2. And training the progressive double-output neural network model by using clean voice and noise voice samples, estimating ideal soft masking of each voice frame by using the trained progressive double-output neural network model, and performing enhancement processing.
The progressive dual-output neural network model is shown in fig. 2, the learning goal at each layer is continuously increased with the signal-to-noise ratio, for example, the signal-to-noise ratio of target1 is 5db, and the signal-to-noise ratio of target2 is 10 db. The final target is learned according to the mode that the signal to noise ratio is gradually increased, and the finally trained progressive dual-output neural network model can predict the ideal soft masking of each time frequency pointCan also bind predictedThe acoustic features are enhanced by predicting the log power spectral features (LPS) of clean speech.

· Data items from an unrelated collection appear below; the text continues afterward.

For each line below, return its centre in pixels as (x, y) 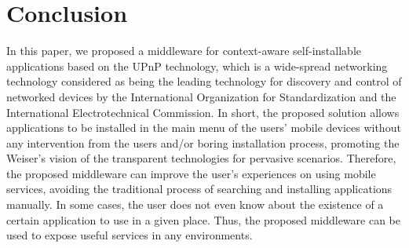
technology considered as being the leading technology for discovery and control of (204, 81)
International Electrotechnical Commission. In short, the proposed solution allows (203, 112)
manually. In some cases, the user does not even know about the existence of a (195, 204)
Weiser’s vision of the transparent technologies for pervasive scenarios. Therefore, (201, 158)
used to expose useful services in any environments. (130, 235)
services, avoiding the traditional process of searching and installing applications (199, 189)
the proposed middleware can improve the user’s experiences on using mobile (191, 173)
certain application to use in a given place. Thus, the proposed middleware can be (204, 219)
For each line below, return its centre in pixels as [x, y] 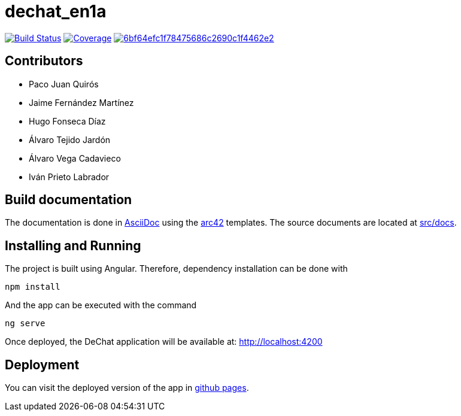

A method for directly estimating the logarithmic power spectrum is called direct mapping, the direct mapping method can remove a large amount of noise, and the objective index and the subjective audibility of the voice are greatly improved. However, for an application scenario of docking a back-end recognition model, in the case of not retraining the back-end recognition model, the enhanced speech and the recognition model have a large mismatch, and it is difficult to improve the recognition accuracy. Therefore, when the back end is identified by docking, a time-frequency masking (masking) method is adopted. The method only removes partial noise to improve the signal-to-noise ratio to a certain degree, so that the method can keep the matching with a back-end recognition model as much as possible.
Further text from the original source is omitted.